[Exercise description]
Nothing but the lines below from the one that contains "Замовити швидко" through the one that contains "ただし、手数料や税金などのコストがかかる場合があります。" should be retyped, exactly and including both ends. Do not include pictures.

[Stored dataset items]
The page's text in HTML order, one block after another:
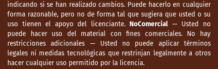
indicando si se han realizado cambios. Puede hacerlo en cualquier
forma razonable, pero no de forma tal que sugiera que usted o su
uso tienen el apoyo del licenciante.NoComercial — Usted no
puede hacer uso del material con fines comerciales. No hay
restricciones adicionales — Usted no puede aplicar términos
legales ni medidas tecnológicas que restrinjan legalmente a otros
hacer cualquier uso permitido por la licencia.
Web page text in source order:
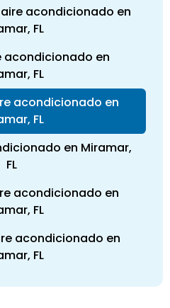
acondicionado en
FL
acondicionado en
FL
acondicionado en
FL
en Miramar,
FL
acondicionado en
FL
acondicionado en
FL
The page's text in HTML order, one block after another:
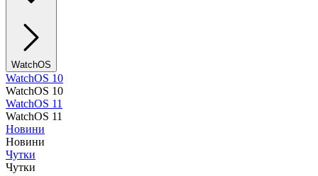
WatchOS
WatchOS 10
WatchOS 10
WatchOS 11
WatchOS 11
Новини
Новини
Чутки
Чутки
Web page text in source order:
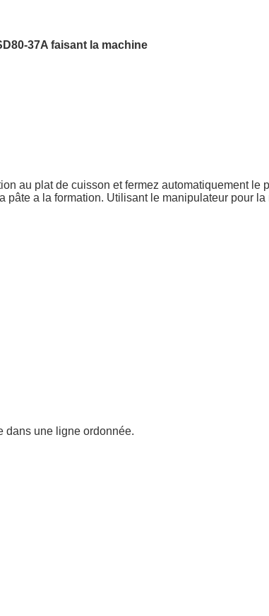
37A faisant la machine
au plat de cuisson et fermez automatiquement le
a la formation. Utilisant le manipulateur pour
dans une ligne ordonnée.
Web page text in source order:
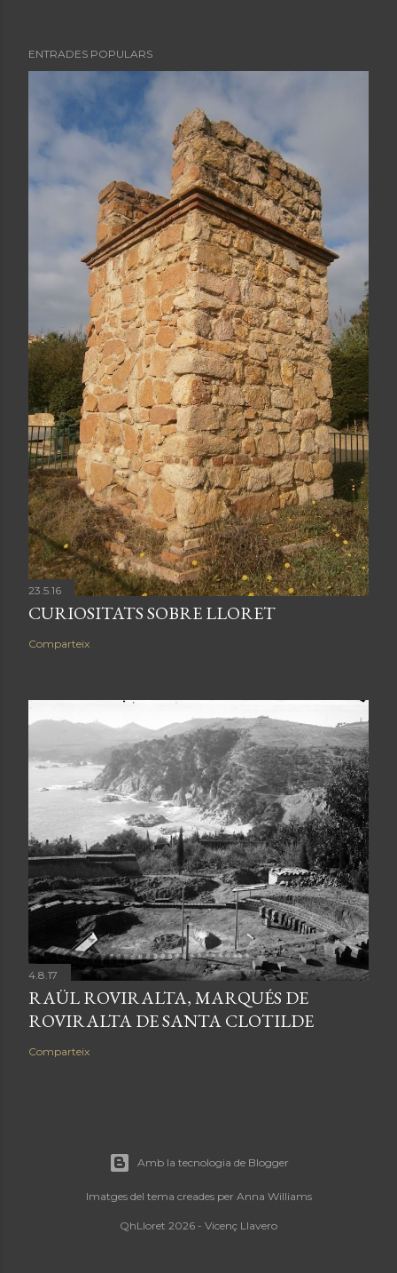
ENTRADES POPULARS
23.5.16
CURIOSITATS SOBRE LLORET
Comparteix
4.8.17
RAÜL ROVIRALTA, MARQUÉS DE
ROVIRALTA DE SANTA CLOTILDE
Comparteix
Amb la tecnologia de Blogger
Imatges del tema creades per Anna Williams
QhLloret 2026 - Vicenç Llavero
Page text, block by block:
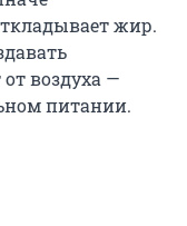
жир.
воздуха —
питании.
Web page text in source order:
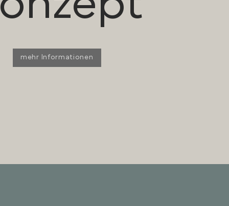
mehr Informationen
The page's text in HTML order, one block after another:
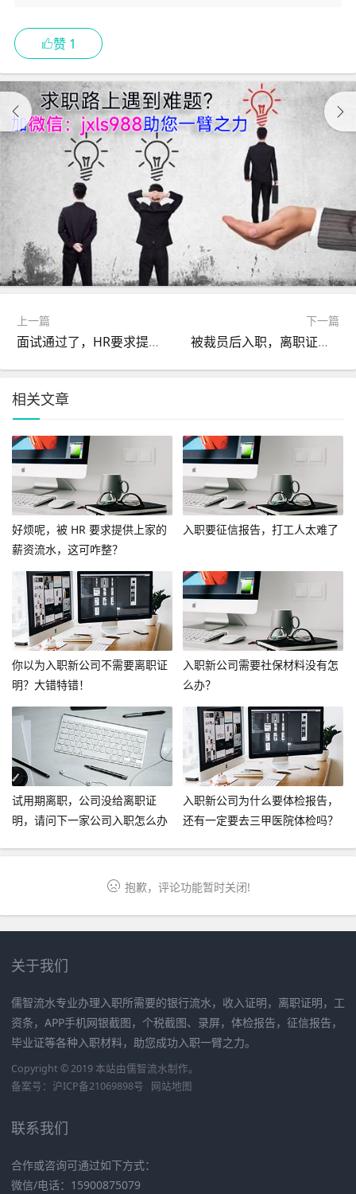
赞 1
上一篇
面试通过了，HR要求提供离职证明，可是离职证明丢了怎么办？
下一篇
被裁员后入职，离职证明怎么开？
相关文章
好烦呢，被 HR 要求提供上家的
薪资流水，这可咋整？
入职要征信报告，打工人太难了
你以为入职新公司不需要离职证
明？大错特错！
入职新公司需要社保材料没有怎
么办？
试用期离职，公司没给离职证
明，请问下一家公司入职怎么办
入职新公司为什么要体检报告，
还有一定要去三甲医院体检吗？
抱歉，评论功能暂时关闭!
关于我们
儒智流水专业办理入职所需要的银行流水，收入证明，离职证明，工
资条，APP手机网银截图，个税截图、录屏，体检报告，征信报告，
毕业证等各种入职材料，助您成功入职一臂之力。
Copyright © 2019 本站由儒智流水制作。
备案号： 沪ICP备21069898号 网站地图
联系我们
合作或咨询可通过如下方式：
微信/电话：15900875079
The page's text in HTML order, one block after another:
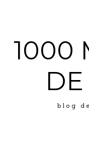
1000
blog
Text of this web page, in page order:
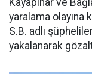
Kayapınar ve
yaralama olayına
S.B. adlı
yakalanarak
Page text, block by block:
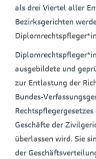
als drei Viertel aller
Bezirksgerichten
ausgebildete und
zur Entlastung der
Bundes-
Geschäfte der
überlassen wird. Sie
der
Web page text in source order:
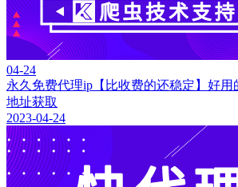
04-24
永久免费代理ip【比收费的还稳定】好用
地址获取
2023-04-24
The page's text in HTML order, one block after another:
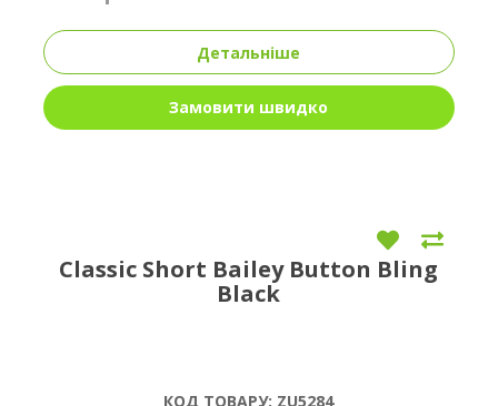
Детальніше
Замовити швидко
Classic Short Bailey Button Bling
Black
КОД ТОВАРУ: ZU5284
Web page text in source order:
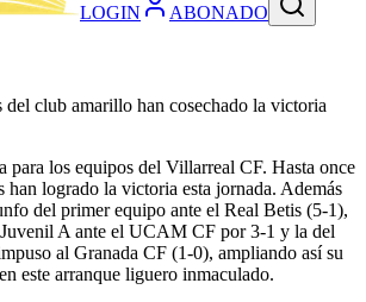
LOGIN ABONADO
del club amarillo han cosechado la victoria
para los equipos del Villarreal CF. Hasta once
han logrado la victoria esta jornada. Además
del primer equipo ante el Real Betis (5-1),
A ante el UCAM CF por 3-1 y la del
al Granada CF (1-0), ampliando así su
este arranque liguero inmaculado.
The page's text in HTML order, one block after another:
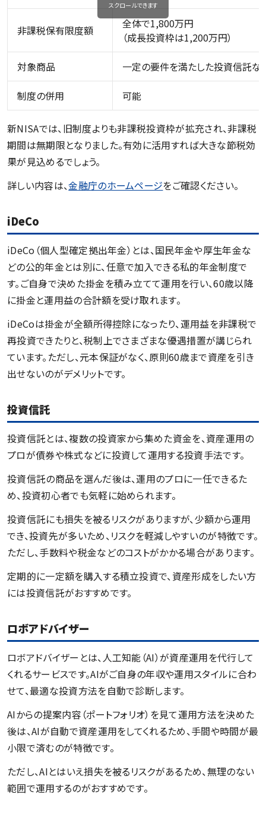
非課税保有限度額
全体で1,800万円
（成長投資枠は1,200万円）
対象商品 一定の要件を満たした投資信託な
制度の併用 可能
スクロールできます
新NISAでは、旧制度よりも非課税投資枠が拡充され、非課税
期間は無期限となりました。有効に活用すれば大きな節税効
果が見込めるでしょう。
詳しい内容は、金融庁のホームページをご確認ください。
iDeCo
iDeCo（個人型確定拠出年金）とは、国民年金や厚生年金な
どの公的年金とは別に、任意で加入できる私的年金制度で
す。ご自身で決めた掛金を積み立てて運用を行い、60歳以降
に掛金と運用益の合計額を受け取れます。
iDeCoは掛金が全額所得控除になったり、運用益を非課税で
再投資できたりと、税制上でさまざまな優遇措置が講じられ
ています。ただし、元本保証がなく、原則60歳まで資産を引き
出せないのがデメリットです。
投資信託
投資信託とは、複数の投資家から集めた資金を、資産運用の
プロが債券や株式などに投資して運用する投資手法です。
投資信託の商品を選んだ後は、運用のプロに一任できるた
め、投資初心者でも気軽に始められます。
投資信託にも損失を被るリスクがありますが、少額から運用
でき、投資先が多いため、リスクを軽減しやすいのが特徴です。
ただし、手数料や税金などのコストがかかる場合があります。
定期的に一定額を購入する積立投資で、資産形成をしたい方
には投資信託がおすすめです。
ロボアドバイザー
ロボアドバイザーとは、人工知能（AI）が資産運用を代行して
くれるサービスです。AIがご自身の年収や運用スタイルに合わ
せて、最適な投資方法を自動で診断します。
AIからの提案内容（ポートフォリオ）を見て運用方法を決めた
後は、AIが自動で資産運用をしてくれるため、手間や時間が最
小限で済むのが特徴です。
ただし、AIとはいえ損失を被るリスクがあるため、無理のない
範囲で運用するのがおすすめです。
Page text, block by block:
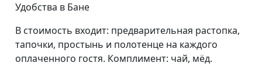
Удобства в Бане
В стоимость входит: предварительная растопка,
тапочки, простынь и полотенце на каждого
оплаченного гостя. Комплимент: чай, мёд.
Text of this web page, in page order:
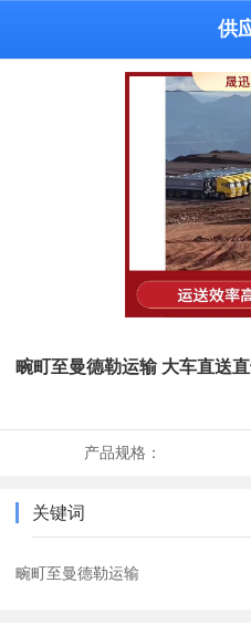
供
畹町至曼德勒运输 大车直送
产品规格：
关键词
畹町至曼德勒运输
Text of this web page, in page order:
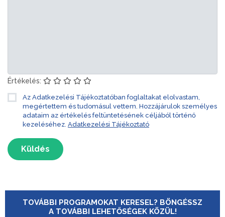
Értékelés:
Az Adatkezelési Tájékoztatóban foglaltakat elolvastam,
megértettem és tudomásul vettem. Hozzájárulok személyes
adataim az értékelés feltüntetésének céljából történő
kezeléséhez. Adatkezelési Tájékoztató
Küldés
TOVÁBBI PROGRAMOKAT KERESEL? BÖNGÉSSZ
A TOVÁBBI LEHETŐSÉGEK KÖZÜL!
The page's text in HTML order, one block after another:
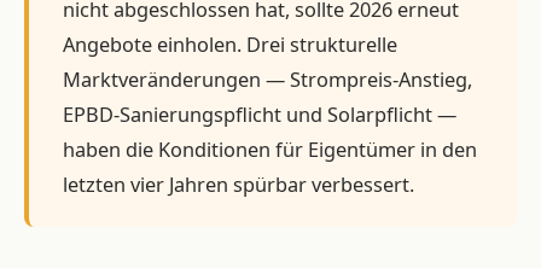
nicht abgeschlossen hat, sollte 2026 erneut
Angebote einholen. Drei strukturelle
Marktveränderungen — Strompreis-Anstieg,
EPBD-Sanierungspflicht und Solarpflicht —
haben die Konditionen für Eigentümer in den
letzten vier Jahren spürbar verbessert.
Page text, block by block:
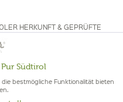
HERKUNFT & GEPRÜFTE
Aktiv
Südtirol
bestmögliche Funktionalität bieten
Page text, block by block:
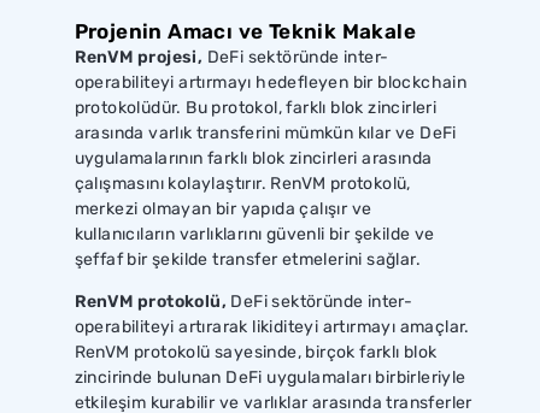
Projenin Amacı ve Teknik Makale
RenVM projesi, DeFi sektöründe inter-
operabiliteyi artırmayı hedefleyen bir blockchain
protokolüdür. Bu protokol, farklı blok zincirleri
arasında varlık transferini mümkün kılar ve DeFi
uygulamalarının farklı blok zincirleri arasında
çalışmasını kolaylaştırır. RenVM protokolü,
merkezi olmayan bir yapıda çalışır ve
kullanıcıların varlıklarını güvenli bir şekilde ve
şeffaf bir şekilde transfer etmelerini sağlar.
RenVM protokolü, DeFi sektöründe inter-
operabiliteyi artırarak likiditeyi artırmayı amaçlar.
RenVM protokolü sayesinde, birçok farklı blok
zincirinde bulunan DeFi uygulamaları birbirleriyle
etkileşim kurabilir ve varlıklar arasında transferler
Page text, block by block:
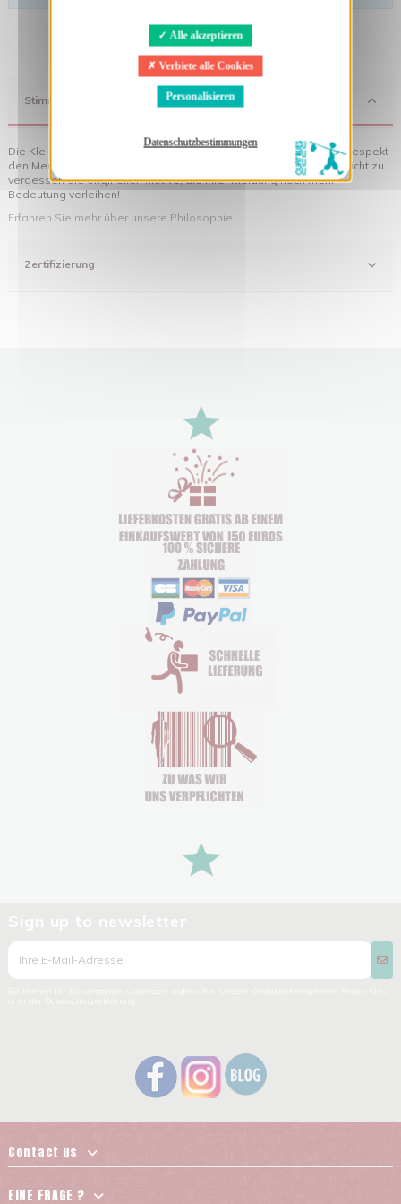
Alle akzeptieren
Verbiete alle Cookies
Personalisieren
Datenschutzbestimmungen
Stimmung
Die Kleidung von Quat'rues besteht aus Bio-Baumwolle, die mit Respekt
den Menschen und ihrer Umwelt gegenüber hergestellt wurde... nicht zu
vergessen die originellen Motive, die Ihrer Kleidung noch mehr
Bedeutung verleihen!
Erfahren Sie mehr über unsere Philosophie
Zertifizierung
Contact us
EINE FRAGE ?
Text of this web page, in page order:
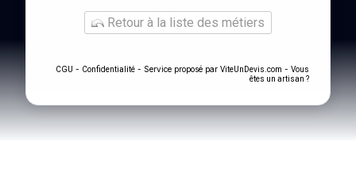
Retour à la liste des métiers
CGU - Confidentialité - Service proposé par ViteUnDevis.com - Vous
êtes un artisan ?
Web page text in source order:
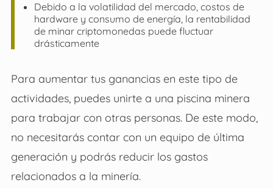
Debido a la volatilidad del mercado, costos de
hardware y consumo de energía, la rentabilidad
de minar criptomonedas puede fluctuar
drásticamente
Para aumentar tus ganancias en este tipo de
actividades, puedes unirte a una piscina minera
para trabajar con otras personas. De este modo,
no necesitarás contar con un equipo de última
generación y podrás reducir los gastos
relacionados a la minería.
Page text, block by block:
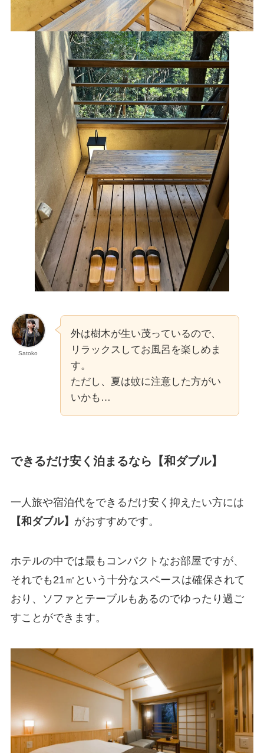
Satoko
外は樹木が生い茂っているので、
リラックスしてお風呂を楽しめま
す。
ただし、夏は蚊に注意した方がい
いかも…
できるだけ安く泊まるなら【和ダブル】
一人旅や宿泊代をできるだけ安く抑えたい方には
【和ダブル】 がおすすめです。
ホテルの中では最もコンパクトなお部屋ですが、
それでも21㎡という十分なスペースは確保されて
おり、ソファとテーブルもあるのでゆったり過ご
すことができます。
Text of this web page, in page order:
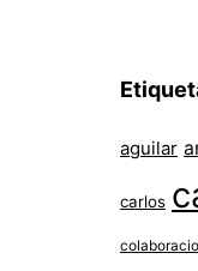
aguilar
carlos
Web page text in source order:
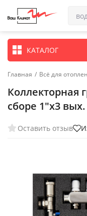
КАТАЛОГ
Главная / Всё для
Коллекторная
сборе 1"х3
Оставить отзыв
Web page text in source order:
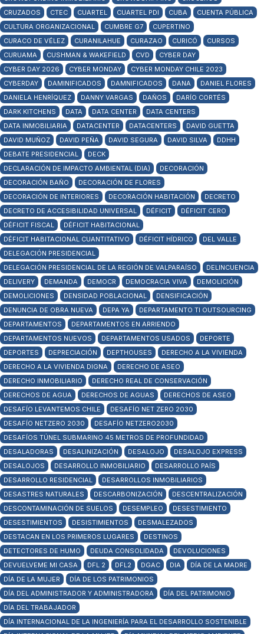
CRUZADOS
CTEC CUARTEL CUARTEL PDI CUBA
CUENTA PÚBLICA
CULTURA ORGANIZACIONAL
CUMBRE G7
CUPERTINO
CURACO DE VÉLEZ
CURANILAHUE CURAZAO CURICÓ
CURSOS
CURUAMA
CUSHMAN & WAKEFIELD CVD
CYBER DAY
CYBER DAY 2026
CYBER MONDAY
CYBER MONDAY CHILE 2023
CYBERDAY
DAMINIFICADOS DAMNIFICADOS DANA
DANIEL FLORES
DANIELA HENRÍQUEZ
DANNY VARGAS DAÑOS
DARÍO CORTÉS
DARK KITCHENS
DATA DATA CENTER
DATA CENTERS
DATA INMOBILIARIA
DATACENTER DATACENTERS
DAVID GUETTA
DAVID MUÑOZ
DAVID PEÑA DAVID SEGURA DAVID SILVA
DDHH
DEBATE PRESIDENCIAL
DECK
DECLARACIÓN DE IMPACTO AMBIENTAL (DIA)
DECORACIÓN
DECORACIÓN BAÑO
DECORACIÓN DE FLORES
DECORACIÓN DE INTERIORES
DECORACIÓN HABITACIÓN
DECRETO
DECRETO DE ACCESIBILIDAD UNIVERSAL
DÉFICIT
DÉFICIT CERO
DÉFICIT FISCAL
DÉFICIT HABITACIONAL
DÉFICIT HABITACIONAL CUANTITATIVO
DÉFICIT HÍDRICO
DEL VALLE
DELEGACIÓN PRESIDENCIAL
DELEGACIÓN PRESIDENCIAL DE LA REGIÓN DE VALPARAÍSO
DELINCUENCIA
DELIVERY
DEMANDA DEMOCR DEMOCRACIA VIVA
DEMOLICIÓN
DEMOLICIONES
DENSIDAD POBLACIONAL
DENSIFICACIÓN
DENUNCIA DE OBRA NUEVA
DEPA YA
DEPARTAMENTO TI OUTSOURCING
DEPARTAMENTOS
DEPARTAMENTOS EN ARRIENDO
DEPARTAMENTOS NUEVOS
DEPARTAMENTOS USADOS
DEPORTE
DEPORTES
DEPRECIACIÓN DEPTHOUSES
DERECHO A LA VIVIENDA
DERECHO A LA VIVIENDA DIGNA
DERECHO DE ASEO
DERECHO INMOBILIARIO
DERECHO REAL DE CONSERVACIÓN
DERECHOS DE AGUA
DERECHOS DE AGUAS
DERECHOS DE ASEO
DESAFÍO LEVANTEMOS CHILE
DESAFÍO NET ZERO 2030
DESAFÍO NETZERO 2030
DESAFÍO NETZERO2030
DESAFÍOS TÚNEL SUBMARINO 45 METROS DE PROFUNDIDAD
DESALADORAS
DESALINIZACIÓN DESALOJO
DESALOJO EXPRESS
DESALOJOS
DESARROLLO INMOBILIARIO
DESARROLLO PAÍS
DESARROLLO RESIDENCIAL
DESARROLLOS INMOBILIARIOS
DESASTRES NATURALES
DESCARBONIZACIÓN
DESCENTRALIZACIÓN
DESCONTAMINACIÓN DE SUELOS
DESEMPLEO
DESESTIMIENTO
DESESTIMIENTOS
DESISTIMIENTOS
DESMALEZADOS
DESTACAN EN LOS PRIMEROS LUGARES
DESTINOS
DETECTORES DE HUMO
DEUDA CONSOLIDADA
DEVOLUCIONES
DEVUELVEME MI CASA
DFL 2 DFL2 DGAC DIA
DÍA DE LA MADRE
DÍA DE LA MUJER
DÍA DE LOS PATRIMONIOS
DÍA DEL ADMINISTRADOR Y ADMINISTRADORA
DÍA DEL PATRIMONIO
DÍA DEL TRABAJADOR
DÍA INTERNACIONAL DE LA INGENIERÍA PARA EL DESARROLLO SOSTENIBLE

[Solution for this exercise]
Замовити швидко
Classic Short Bailey Button Bling
Black
КОД ТОВАРУ: ZU5284
Web page text in source order:
LOGIN ABONADO
del club amarillo han cosechado la victoria
para los equipos del Villarreal CF. Hasta once
han logrado la victoria esta jornada. Además
del primer equipo ante el Real Betis (5-1),
A ante el UCAM CF por 3-1 y la del
al Granada CF (1-0), ampliando así su
este arranque liguero inmaculado.
The page's text in HTML order, one block after another:
非課税保有限度額
全体で1,800万円
（成長投資枠は1,200万円）
対象商品 一定の要件を満たした投資信託な
制度の併用 可能
スクロールできます
新NISAでは、旧制度よりも非課税投資枠が拡充され、非課税
期間は無期限となりました。有効に活用すれば大きな節税効
果が見込めるでしょう。
詳しい内容は、金融庁のホームページをご確認ください。
iDeCo
iDeCo（個人型確定拠出年金）とは、国民年金や厚生年金な
どの公的年金とは別に、任意で加入できる私的年金制度で
す。ご自身で決めた掛金を積み立てて運用を行い、60歳以降
に掛金と運用益の合計額を受け取れます。
iDeCoは掛金が全額所得控除になったり、運用益を非課税で
再投資できたりと、税制上でさまざまな優遇措置が講じられ
ています。ただし、元本保証がなく、原則60歳まで資産を引き
出せないのがデメリットです。
投資信託
投資信託とは、複数の投資家から集めた資金を、資産運用の
プロが債券や株式などに投資して運用する投資手法です。
投資信託の商品を選んだ後は、運用のプロに一任できるた
め、投資初心者でも気軽に始められます。
投資信託にも損失を被るリスクがありますが、少額から運用
でき、投資先が多いため、リスクを軽減しやすいのが特徴です。
ただし、手数料や税金などのコストがかかる場合があります。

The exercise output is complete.